In order to verify whether the design modeling method is reasonable, the modeling results are diluted and verified. Dilution verification is to dilute a part of the wells, and then only use the remaining wells as conditional data for simulation prediction to check whether the simulation results at the diluted wells are consistent with the actual drilling data.

Well DB4S is randomly selected as the thin pumping well in the work area. Figure 4 shows the results of three realizations taken at different times after pumping near the pumping well, and Figure 5 shows the logging curve of the pumping well. It can be seen from Figure 4 that a thicker river channel is developed in the upper part of the reservoir, sheet sand is developed in the lower part of the river channel, and some smaller branch rivers are developed at the bottom of the reservoir, which is in line with the situation reflected in the actual drilling logging curve (Figure 5), which indicates that the coupling modeling results more truly reflect the distribution of sedimentary microfacies of the underground reservoir.

Figure 4. Microfacies simulation results of DB4S.

Figure 5. Drilling well logging curve of DB4S (GR & RT).
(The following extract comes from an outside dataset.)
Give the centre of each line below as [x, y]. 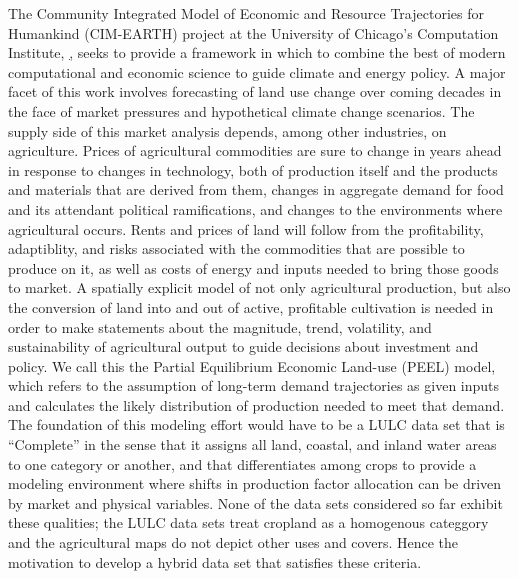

The sedimentary microfacies established by this method are used as constraint conditions to model facies controlled reservoir parameters and conduct numerical simulations. The numerical simulation results are in good agreement with the actual production history of the well, greatly reducing the workload and difficulty of history matching, and the reliability of single well production prediction and scheme design is higher.

5. Conclusions

1) According to the different distribution characteristics and geometric shapes of different sedimentary microfacies, the idea of coupling modeling with different simulation methods is proposed, which breaks the tradition of using the same modeling method for different sedimentary microfacies.

2) Taking full advantage of the characteristics and principles of point indicating process simulation and sequential indicator simulation, the sedimentary microfacies model of C5 reservoir in DC block has been established through the idea of coupling the two. Through dilution verification, the sedimentary microfacies model has a high consistency with the underground. The coupling microfacies modeling method has higher accuracy and reliability than the traditional modeling method, which provides a new idea for the prediction of sedimentary microfacies.

Acknowledgements

This work was funded by Grant-in-Aid for Scientific Research from Tangshan Normal University (No. 2019A08). Thanks are due to F. Feng at Sinopec for valuable discussion.

Conflicts of Interest

The authors declare no conflicts of interest regarding the publication of this paper.